Cursor released CursorBench 3.1, an update to its internal evaluation suite that scores coding agents on ambiguous, multi-file problems pulled directly from real Cursor sessions rather than isolated, hand-built exercises. The new version adds problem categories covering codebase comprehension, bug finding, task planning, and code review, alongside revised grading criteria for edit-type tasks. That focus matters because a coding agent’s usefulness rarely hinges on whether it can complete a tidy single-file exercise with one known correct answer.

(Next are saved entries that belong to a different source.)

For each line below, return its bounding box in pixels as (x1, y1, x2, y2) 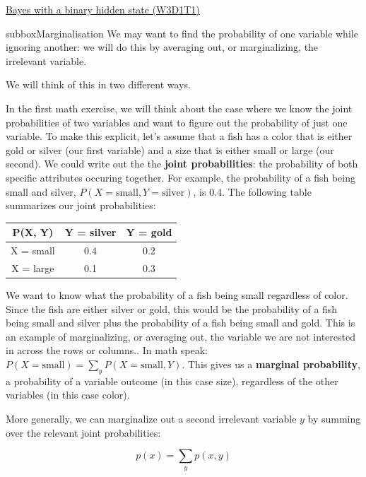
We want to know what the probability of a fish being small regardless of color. (6, 288, 348, 302)
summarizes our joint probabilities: (6, 198, 156, 213)
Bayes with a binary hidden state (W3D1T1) (6, 2, 200, 16)
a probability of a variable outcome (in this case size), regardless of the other (6, 373, 338, 388)
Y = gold (126, 225, 172, 240)
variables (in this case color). (6, 387, 130, 402)
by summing (307, 411, 361, 425)
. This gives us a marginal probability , (182, 356, 360, 371)
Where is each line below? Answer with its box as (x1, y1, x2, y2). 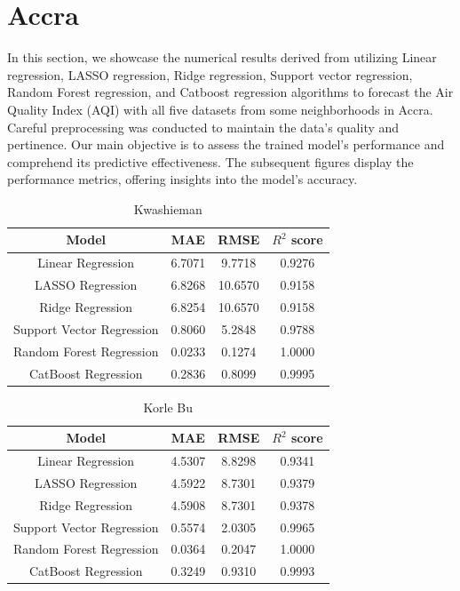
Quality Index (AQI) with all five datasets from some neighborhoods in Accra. (7, 100, 433, 118)
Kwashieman (133, 199, 202, 218)
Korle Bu (143, 397, 193, 416)
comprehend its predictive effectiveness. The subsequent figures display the (7, 152, 414, 171)
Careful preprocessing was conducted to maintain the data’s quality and (7, 117, 400, 136)
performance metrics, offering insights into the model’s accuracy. (7, 170, 358, 188)
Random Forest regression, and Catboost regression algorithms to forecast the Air (7, 83, 454, 101)
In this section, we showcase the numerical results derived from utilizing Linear (7, 48, 437, 67)
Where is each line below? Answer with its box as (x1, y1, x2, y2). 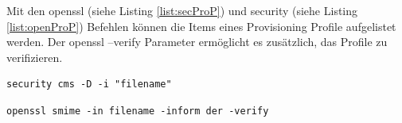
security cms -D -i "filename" (6, 79, 172, 90)
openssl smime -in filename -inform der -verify (6, 105, 269, 117)
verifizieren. (6, 48, 63, 65)
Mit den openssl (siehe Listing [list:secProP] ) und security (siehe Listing (6, 2, 358, 18)
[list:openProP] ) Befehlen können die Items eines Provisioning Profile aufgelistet (6, 17, 396, 34)
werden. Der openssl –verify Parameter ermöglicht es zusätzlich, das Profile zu (6, 33, 388, 50)
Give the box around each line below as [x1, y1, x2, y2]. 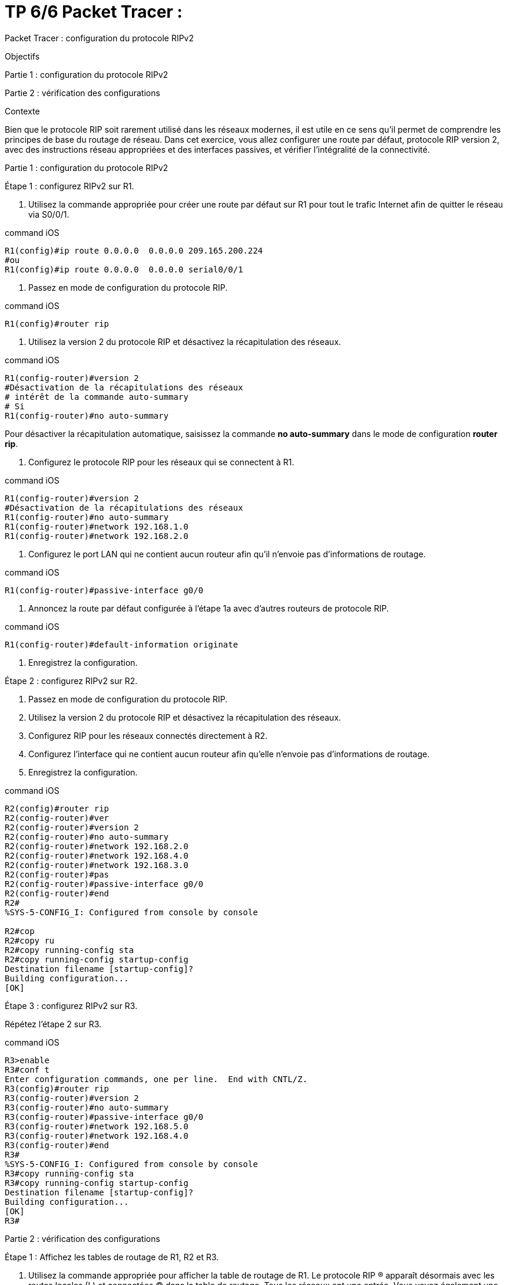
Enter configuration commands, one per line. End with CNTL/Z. [5, 1074, 308, 1084]
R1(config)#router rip [5, 318, 110, 328]
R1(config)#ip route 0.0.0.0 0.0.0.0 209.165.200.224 [5, 245, 263, 255]
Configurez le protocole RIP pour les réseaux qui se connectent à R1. [28, 456, 294, 467]
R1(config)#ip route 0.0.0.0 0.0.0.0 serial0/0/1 [5, 264, 243, 274]
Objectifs [5, 51, 40, 61]
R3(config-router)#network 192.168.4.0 [5, 1130, 188, 1141]
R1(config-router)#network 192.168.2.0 [5, 531, 188, 541]
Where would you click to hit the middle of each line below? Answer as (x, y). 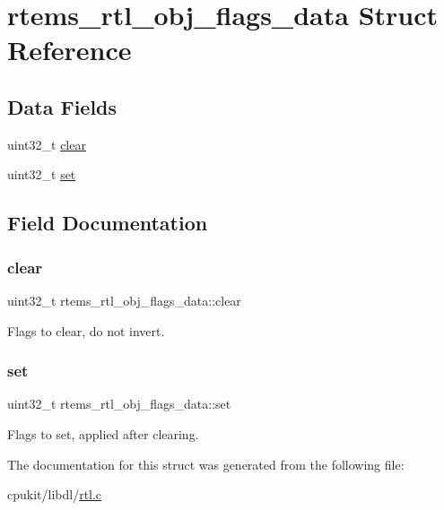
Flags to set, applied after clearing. (103, 433)
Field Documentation (108, 223)
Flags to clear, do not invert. (86, 330)
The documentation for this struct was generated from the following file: (206, 464)
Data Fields (62, 106)
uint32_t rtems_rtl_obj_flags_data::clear (124, 300)
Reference (70, 50)
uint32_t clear (47, 144)
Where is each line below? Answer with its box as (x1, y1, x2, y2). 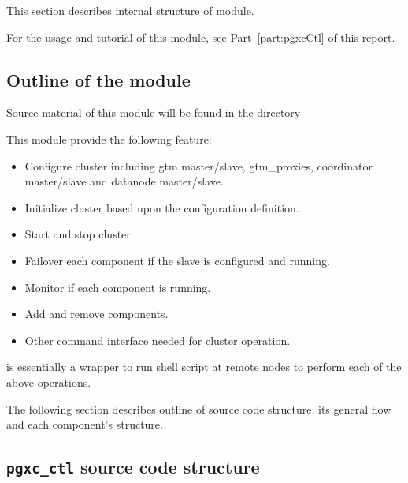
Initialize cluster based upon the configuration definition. (24, 199, 299, 215)
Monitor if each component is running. (24, 279, 211, 295)
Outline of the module (6, 67, 191, 92)
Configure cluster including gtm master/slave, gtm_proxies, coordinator (24, 157, 373, 174)
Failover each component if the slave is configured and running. (24, 252, 330, 268)
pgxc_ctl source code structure (6, 455, 260, 479)
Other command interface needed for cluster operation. (24, 331, 291, 348)
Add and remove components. (24, 305, 169, 322)
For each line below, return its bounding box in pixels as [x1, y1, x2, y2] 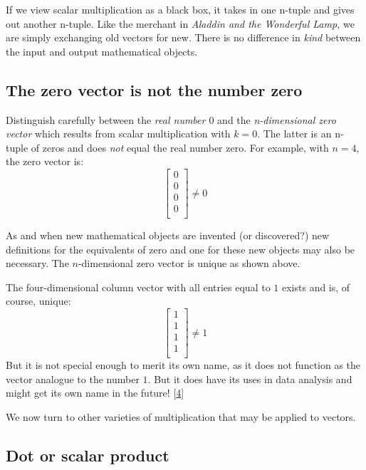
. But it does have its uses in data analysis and [147, 371, 352, 386]
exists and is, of [281, 279, 350, 294]
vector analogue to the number [6, 371, 140, 386]
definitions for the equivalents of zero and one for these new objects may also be [6, 241, 355, 256]
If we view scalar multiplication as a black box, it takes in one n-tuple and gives [6, 2, 355, 16]
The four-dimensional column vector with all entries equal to [6, 279, 271, 294]
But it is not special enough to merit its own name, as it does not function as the [6, 357, 361, 372]
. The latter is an [257, 126, 332, 141]
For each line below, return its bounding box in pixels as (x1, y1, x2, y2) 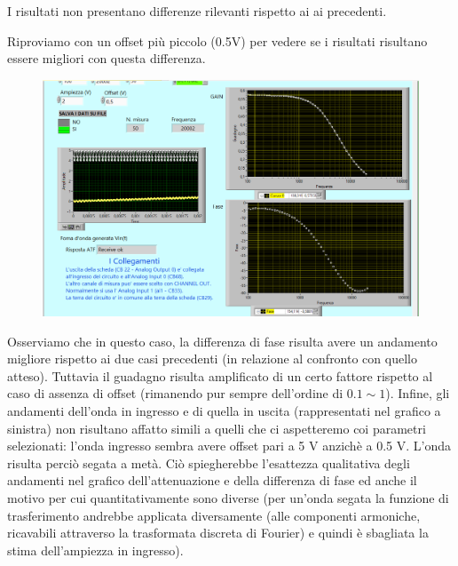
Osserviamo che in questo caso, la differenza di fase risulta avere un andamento (7, 331, 438, 350)
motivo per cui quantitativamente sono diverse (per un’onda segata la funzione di (7, 488, 449, 506)
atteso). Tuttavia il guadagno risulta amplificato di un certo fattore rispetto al (7, 366, 433, 385)
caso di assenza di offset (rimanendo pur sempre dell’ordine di (7, 384, 343, 403)
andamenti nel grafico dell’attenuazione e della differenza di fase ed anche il (7, 471, 417, 490)
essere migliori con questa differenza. (7, 49, 206, 68)
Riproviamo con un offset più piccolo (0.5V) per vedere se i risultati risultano (7, 31, 428, 50)
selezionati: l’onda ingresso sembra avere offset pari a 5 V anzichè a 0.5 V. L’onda (7, 436, 452, 455)
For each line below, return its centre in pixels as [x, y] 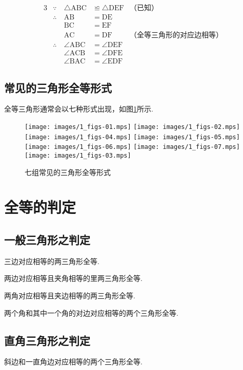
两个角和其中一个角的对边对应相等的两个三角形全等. [91, 312]
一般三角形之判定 [47, 240]
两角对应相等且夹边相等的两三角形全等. [70, 295]
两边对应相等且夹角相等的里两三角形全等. [73, 278]
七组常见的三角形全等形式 [68, 172]
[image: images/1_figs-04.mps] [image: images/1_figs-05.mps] [132, 137]
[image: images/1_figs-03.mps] [78, 155]
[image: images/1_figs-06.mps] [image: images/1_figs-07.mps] [132, 147]
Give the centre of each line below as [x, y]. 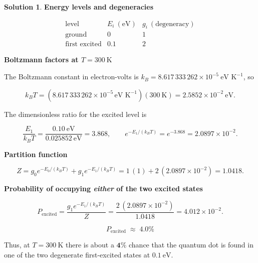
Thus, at [17, 245]
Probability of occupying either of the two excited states [103, 188]
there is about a [90, 245]
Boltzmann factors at [41, 59]
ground [76, 35]
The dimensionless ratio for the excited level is [75, 114]
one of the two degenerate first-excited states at [77, 255]
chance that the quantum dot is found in [191, 245]
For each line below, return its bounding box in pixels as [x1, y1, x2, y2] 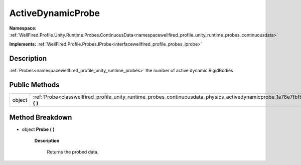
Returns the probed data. [47, 149, 99, 155]
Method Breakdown [9, 113, 72, 121]
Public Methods [9, 81, 60, 89]
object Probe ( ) [22, 126, 55, 132]
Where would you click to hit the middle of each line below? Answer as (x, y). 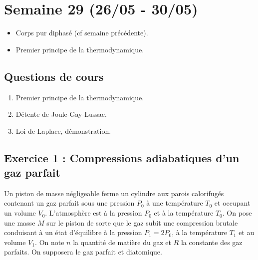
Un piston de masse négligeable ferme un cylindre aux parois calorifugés (114, 193)
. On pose (237, 213)
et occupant (232, 203)
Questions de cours (54, 76)
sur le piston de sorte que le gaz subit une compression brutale (142, 222)
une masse (20, 222)
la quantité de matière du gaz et (122, 242)
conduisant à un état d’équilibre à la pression (73, 232)
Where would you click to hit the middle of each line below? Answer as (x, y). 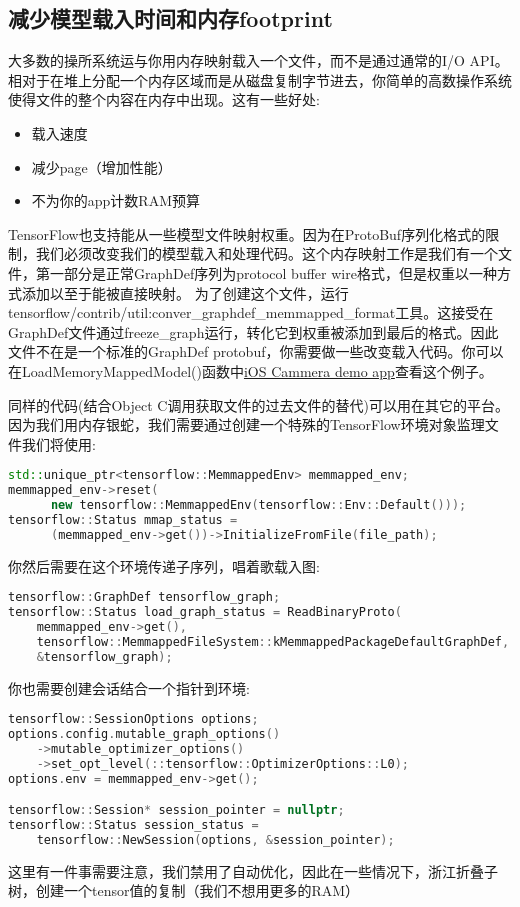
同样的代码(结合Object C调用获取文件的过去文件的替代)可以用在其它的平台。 (258, 404)
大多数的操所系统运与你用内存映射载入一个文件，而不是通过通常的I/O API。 (258, 60)
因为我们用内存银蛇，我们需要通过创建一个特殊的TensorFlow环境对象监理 (246, 424)
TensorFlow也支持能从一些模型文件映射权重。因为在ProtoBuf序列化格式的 (247, 233)
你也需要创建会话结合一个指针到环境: (129, 687)
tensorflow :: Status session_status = (133, 825)
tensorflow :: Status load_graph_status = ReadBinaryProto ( (205, 612)
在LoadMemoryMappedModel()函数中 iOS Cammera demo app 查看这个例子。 (250, 370)
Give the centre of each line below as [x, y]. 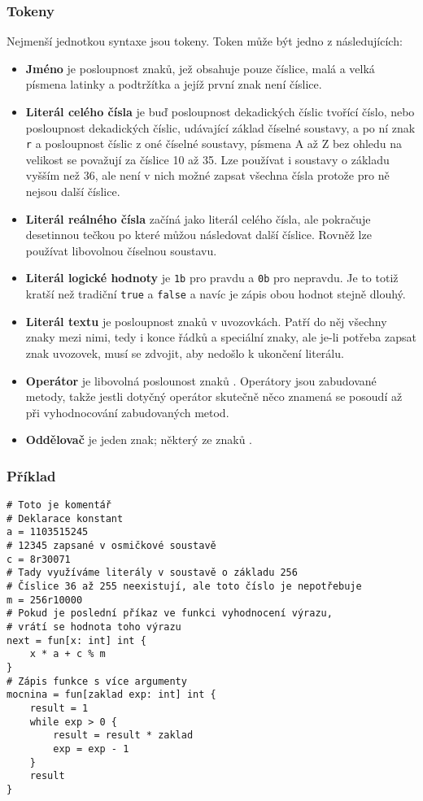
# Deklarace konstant [65, 518]
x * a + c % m [68, 654]
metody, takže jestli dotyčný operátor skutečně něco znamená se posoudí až [214, 396]
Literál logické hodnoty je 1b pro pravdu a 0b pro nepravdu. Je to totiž [212, 278]
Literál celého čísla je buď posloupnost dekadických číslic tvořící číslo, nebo [220, 111]
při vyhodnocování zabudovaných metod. [127, 412]
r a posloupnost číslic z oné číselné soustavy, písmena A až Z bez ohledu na [214, 144]
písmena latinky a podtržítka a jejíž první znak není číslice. [174, 84]
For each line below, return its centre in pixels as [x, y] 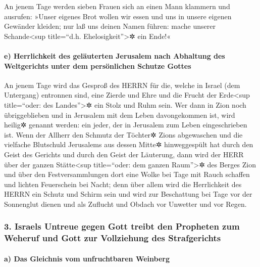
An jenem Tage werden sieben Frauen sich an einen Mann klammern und [117, 6]
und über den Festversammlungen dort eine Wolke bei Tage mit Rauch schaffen [127, 174]
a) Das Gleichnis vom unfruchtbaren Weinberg [87, 258]
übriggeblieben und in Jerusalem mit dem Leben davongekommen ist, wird [120, 115]
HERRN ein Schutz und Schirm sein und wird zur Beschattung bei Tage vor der [128, 194]
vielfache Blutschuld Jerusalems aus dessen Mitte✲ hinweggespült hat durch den [129, 144]
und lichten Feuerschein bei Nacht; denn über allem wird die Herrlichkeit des [123, 184]
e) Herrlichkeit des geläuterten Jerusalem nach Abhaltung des [115, 55]
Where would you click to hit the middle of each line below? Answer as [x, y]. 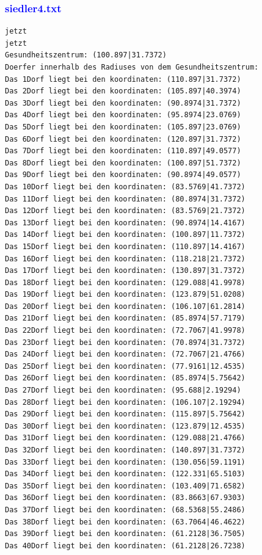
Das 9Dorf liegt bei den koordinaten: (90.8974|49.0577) [123, 175]
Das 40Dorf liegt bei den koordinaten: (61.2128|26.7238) [125, 546]
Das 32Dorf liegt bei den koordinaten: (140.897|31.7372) [125, 450]
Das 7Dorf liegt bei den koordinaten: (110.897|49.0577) [123, 151]
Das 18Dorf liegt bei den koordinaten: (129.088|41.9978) [125, 282]
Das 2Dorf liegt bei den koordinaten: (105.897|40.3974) [123, 91]
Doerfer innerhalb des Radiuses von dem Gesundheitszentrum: [132, 67]
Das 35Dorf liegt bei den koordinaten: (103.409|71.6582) [125, 486]
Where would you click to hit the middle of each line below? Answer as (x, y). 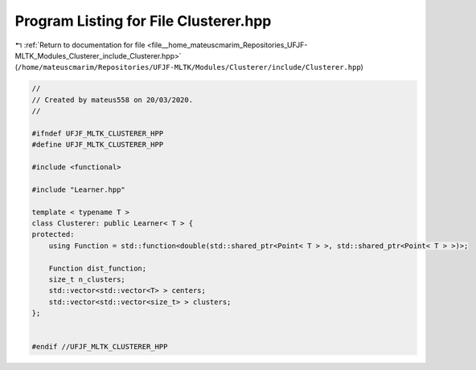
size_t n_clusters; (87, 279)
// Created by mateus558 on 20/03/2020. (112, 100)
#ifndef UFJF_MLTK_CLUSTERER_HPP (98, 133)
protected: (53, 234)
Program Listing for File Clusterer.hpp (143, 21)
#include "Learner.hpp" (79, 189)
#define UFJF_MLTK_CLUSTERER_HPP (98, 145)
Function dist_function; (98, 268)
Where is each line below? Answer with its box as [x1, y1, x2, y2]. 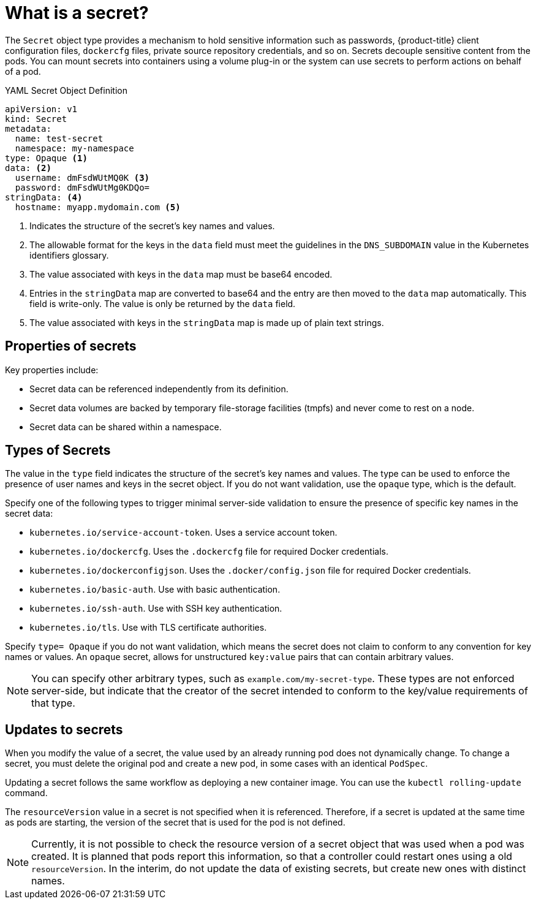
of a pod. [5, 66, 41, 77]
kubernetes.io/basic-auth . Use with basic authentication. [29, 584, 281, 595]
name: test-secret [15, 133, 104, 143]
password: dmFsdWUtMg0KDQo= [15, 182, 150, 192]
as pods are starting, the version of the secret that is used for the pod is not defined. [5, 817, 345, 828]
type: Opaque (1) [5, 153, 88, 163]
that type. [31, 697, 75, 710]
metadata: [5, 123, 51, 134]
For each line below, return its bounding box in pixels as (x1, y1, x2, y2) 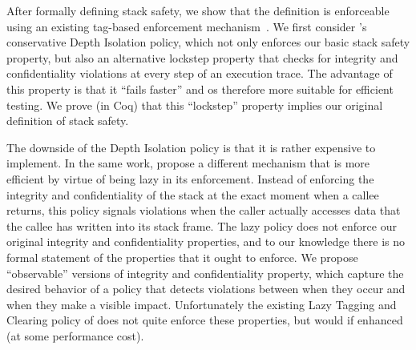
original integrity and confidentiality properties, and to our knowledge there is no (6, 233, 406, 250)
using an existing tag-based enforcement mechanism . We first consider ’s (6, 18, 367, 34)
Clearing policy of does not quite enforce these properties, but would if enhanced (6, 312, 403, 328)
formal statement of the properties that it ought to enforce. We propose (6, 248, 358, 265)
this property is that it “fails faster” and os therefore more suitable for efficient (6, 80, 394, 97)
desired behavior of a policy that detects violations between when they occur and (6, 280, 406, 297)
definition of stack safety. (6, 112, 129, 129)
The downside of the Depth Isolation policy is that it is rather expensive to (6, 139, 376, 155)
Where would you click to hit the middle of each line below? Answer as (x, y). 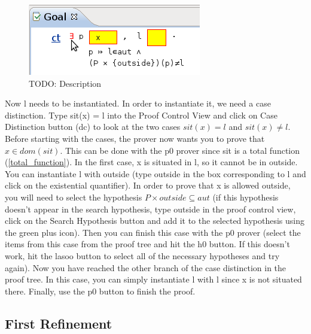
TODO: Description (65, 83)
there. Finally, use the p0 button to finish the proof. (100, 291)
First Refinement (59, 323)
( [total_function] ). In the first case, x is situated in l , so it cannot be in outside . (151, 162)
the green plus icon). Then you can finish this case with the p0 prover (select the (153, 232)
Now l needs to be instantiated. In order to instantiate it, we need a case (138, 103)
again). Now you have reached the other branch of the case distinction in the (146, 267)
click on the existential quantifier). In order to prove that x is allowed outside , (148, 185)
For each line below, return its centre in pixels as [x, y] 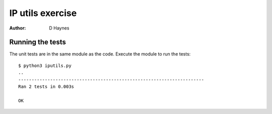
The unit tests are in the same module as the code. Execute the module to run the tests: [100, 54]
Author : [18, 28]
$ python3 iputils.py [45, 65]
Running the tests [38, 42]
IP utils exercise [43, 13]
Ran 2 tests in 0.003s [46, 87]
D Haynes [59, 28]
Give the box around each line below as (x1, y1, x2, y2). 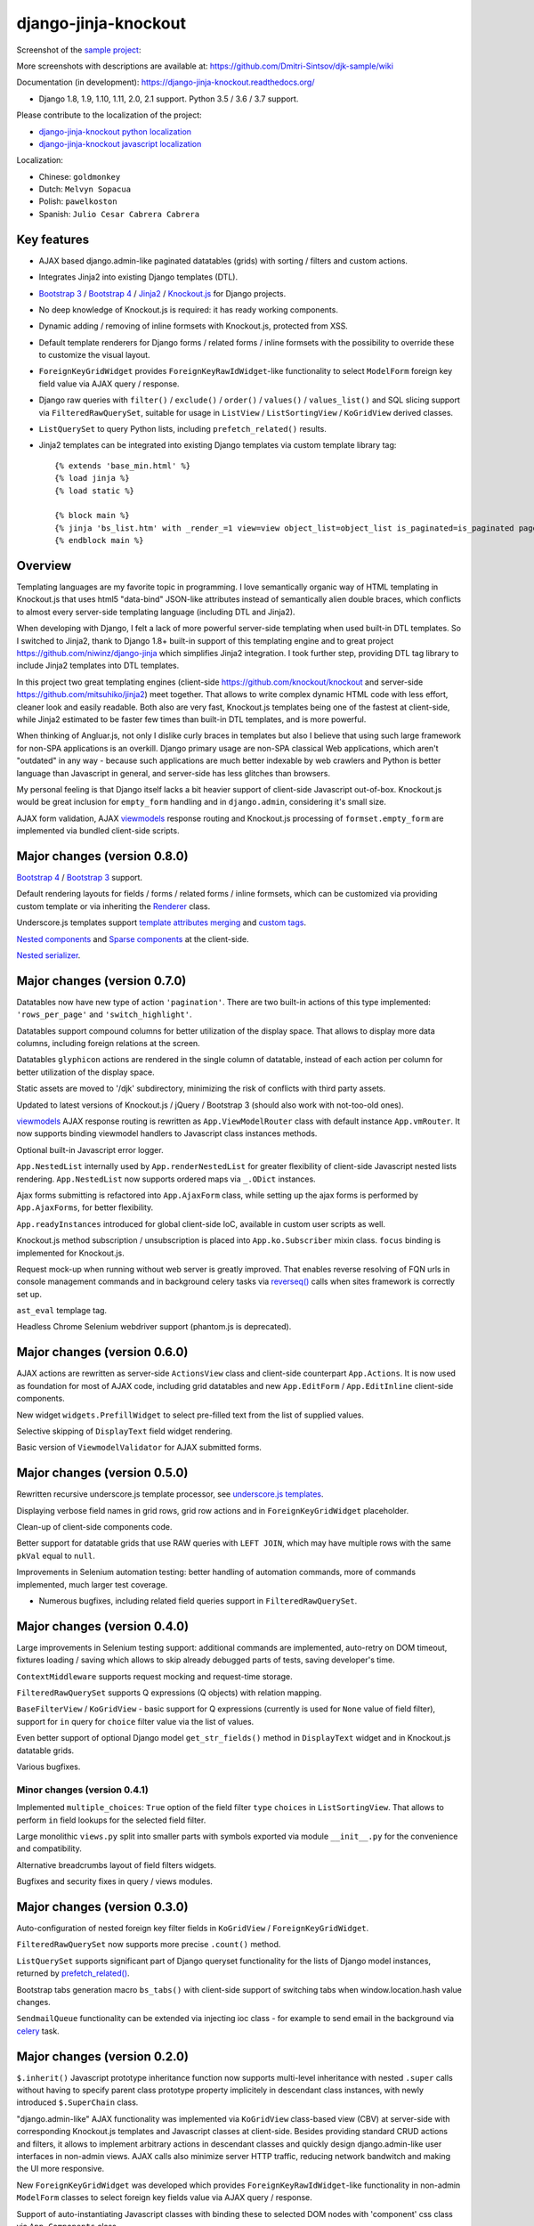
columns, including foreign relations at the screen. (16, 1038, 200, 1049)
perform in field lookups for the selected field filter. (16, 1815, 206, 1825)
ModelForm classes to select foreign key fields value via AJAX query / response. (16, 2192, 313, 2203)
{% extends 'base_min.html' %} (54, 460, 191, 471)
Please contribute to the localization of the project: (16, 110, 202, 120)
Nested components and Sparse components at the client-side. (16, 933, 249, 944)
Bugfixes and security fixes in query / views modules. (16, 1876, 214, 1887)
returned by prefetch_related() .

CursorBench 3.0, the prior version, covered a narrower set of edit, refactor, and bug-fix tasks. Version 3.1 broadens that scope toward the kind of open-ended judgment calls agents actually face inside a live repository: which file to touch first, how to interpret an underspecified request, and whether a change quietly breaks something three modules away. A synthetic benchmark can reward pattern matching against a known answer key. A benchmark built from real sessions rewards the ability to operate under uncertainty, which is closer to what a team is actually paying an agent to do.

The leaderboard pairs an accuracy score against what each model costs per task, a figure Cursor derives from published token pricing weighted by what a model actually consumes solving the benchmark’s problems. Fable 5 Max leads with a score of 72.9 percent at an average of $18.02 per task. Composer 2.5 reaches 63.2 percent for 55 cents, and GLM 5.2 High scores 50.7 percent for $2.46. Cursor cautions that its own results carry variance, and that narrow score gaps between models may not reflect a meaningful difference in real capability.

The benchmark is Cursor’s own, built from Cursor’s own product usage and graded by Cursor’s own criteria, a limitation worth naming even as it explains why the eval is useful: a benchmark drawn from another company’s session logs would not capture what developers actually ask a coding agent to do inside Cursor specifically. The accuracy-versus-cost pairing is the more interesting result here. A model that clears 70 percent at eighteen dollars a task is not automatically the better choice over one that clears 63 percent for under a dollar; the right answer depends on how many tasks a team plans to run through the agent and what an individual failure costs.

Teams evaluating coding agents for production workflows should treat CursorBench 3.1’s cost-versus-accuracy pairing, not the leaderboard rank alone, as the number to act on, and should re-run their own task mix against both ends of that curve before locking in a model for high-volume agentic work.

Reported by Cursor on its CursorBench 3.1 evals page.